Против меня сидел Пунин. На столе перед ним лежал портфель. Пунин то закрывал его ключиком, то открывал, то закрывал, то открывал. Лицо у него дергалось от нервного тика. Он сказал, что он гордится тем, что его забаллотировали в Дом Искусства, ибо это показывает, что буржуазные отбросы ненавидят его...
Вдруг Горький встал, кивнул мне головой на прощанье — очень строгий стал надевать перчатку — и, стоя среди комнаты, сказал:
— Вот он говорит, что его ненавидят в Доме Искусств. Не знаю. Но я его ненавижу, ненавижу таких людей, как он, и... в их коммунизм не верю.
Подождал и вышел. Потом на лестнице представители военного ведомства говорили мне:
— Мы на этом заседании потеряли миллион. Но мы не жалеем: мы видели Горького. Это стóит миллиона! Он растоптал Пунина, как вошь.
Перед этим я говорил с Горьким. Ему следует получить на Мурм. ж д. паек: он читает там лекции. Он говорит: нельзя ли устроить так, чтобы этот паек получала Маруся (Бенкендорф). Я спросил, не записать ли ее его родственницей.
— Напишите: родная сестра!
Конец мая. Белая ночь. Был только что у Белицкого. <...> Говорили о сестре Некрасова, Елисавете Александровне Рюмлинг — кошмаре всего управления советов. Ее облагодетельствовали с ног до головы, она просит наянливо, монотонно, часами — «А нельзя ли какао? Нельзя ли керосину? Вот говорят, что такому-то вы выдали башмаки и т. д.». Ее дочь была принята Каплуном на службу. 3 месяца не являлась, но мать пришла за жалованием. Каплун и Белицкий выдали ей свои деньги. 12 тысяч. Она пересчитывала раз десять и сказала:
— Дайте еще 400 рублей, потому что в месяц выдают 4 100 рублей (или что-то в этом роде).

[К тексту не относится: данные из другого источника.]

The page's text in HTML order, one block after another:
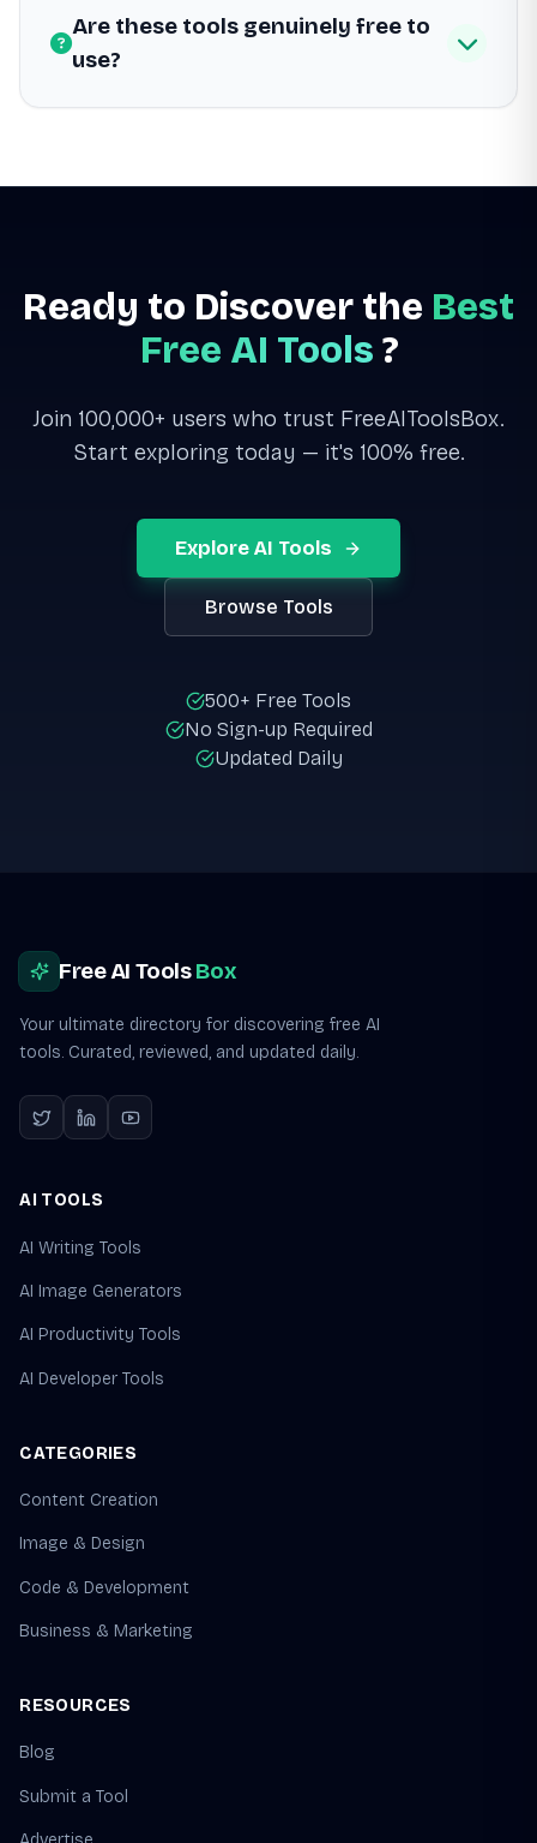
Are these tools genuinely free to
use?
Ready to Discover the Best
Free AI Tools ?
Join 100,000+ users who trust FreeAIToolsBox.
Start exploring today — it's 100% free.
Explore AI Tools
Browse Tools
500+ Free Tools
No Sign-up Required
Updated Daily
Free AI ToolsBox
Your ultimate directory for discovering free AI
tools. Curated, reviewed, and updated daily.
AI TOOLS
AI Writing Tools
AI Image Generators
AI Productivity Tools
AI Developer Tools
CATEGORIES
Content Creation
Image & Design
Code & Development
Business & Marketing
RESOURCES
Blog
Submit a Tool

Напрасно они уверяли ее, что дают ей свои деньги, она не верила и смотрела на них как на мазуриков. Это вообще ее черта: смотреть на людей как на мазуриков. Я часто отдавал ей зимою последнее полено — она брала — никогда не благодарила — и всегда смотрела на меня с подозрением. Однажды она сказала мне:
— Когда я была вам нужна, вы хлопотали обо мне...
Чем же она была мне нужна? Тем, что я устроил для нее паек, отдавал ей лампу, кофей, спички и т. д. Она думает, что я, пригласив ее выступить вместе с собою участвовать в вечере «памяти Некрасова», сделал какую-то ловкую карьеру. А между тем это была чистейшая благотворительность, очень повредившая моей лекции.
26 июня. <...> «Вечер Блока»6. Блок учил свои стихи 2 дня наизусть — ему очень трудно помнить свои стихи. Успех грандиозный — но Блок печален и говорит:
— Все же этого не было! — показывая на грудь.
28 июня. Дом Искусств. Пишу о Пожаровой. Вспомнил, что на кухне «Дома Искусств» получают дешевые обеды, встречаясь галантно, два таких пролетария, как бывший князь Волконский и бывшая княжна Урусова. У них в разговоре французские, англ. фразы, но у нее пальцы распухли от прошлой зимы, и на лице покорная тоска умирания. Я сказал ему в шутку на днях:
— Здравствуйте, ваше сиятельство.
Он обиженно и не шутя поправил:
— Я не сиятельство, а светлость...
И стал подробно рассказывать, почему его дед стал светлейшим. В руках у него было помойное ведро.
Сколько английских книг я прочитал ни с того ни с сего. Начал с Pickwick'a — коего грандиозное великолепие уразумел только теперь. Читаешь — и будто в тебя вливается молодая, двадцатилетняя бессмертно-веселая кровь. После — безумную книгу Честертона «Manalive» с подозрительными афоризмами и притворной задорной мудростью, потом «Kidnapped» Стивенсона — восхитительно написанную, увлекательнейшую, потом отрывки из Барнеби Рэджа, потом Conan Doyle — мелкие рассказы (ловко написанные, но забываемые и — в глубине — бесталанные) и т. д. и т. д. И мне кажется, что при теперешней усталости я ни к какому иному чтению не способен. Ничего систематического сделать не могу. Книгу дочитать — и то труд. Начал Анну Каренину и бросил. Начал «Catriona» (Stevenson) и бросил7.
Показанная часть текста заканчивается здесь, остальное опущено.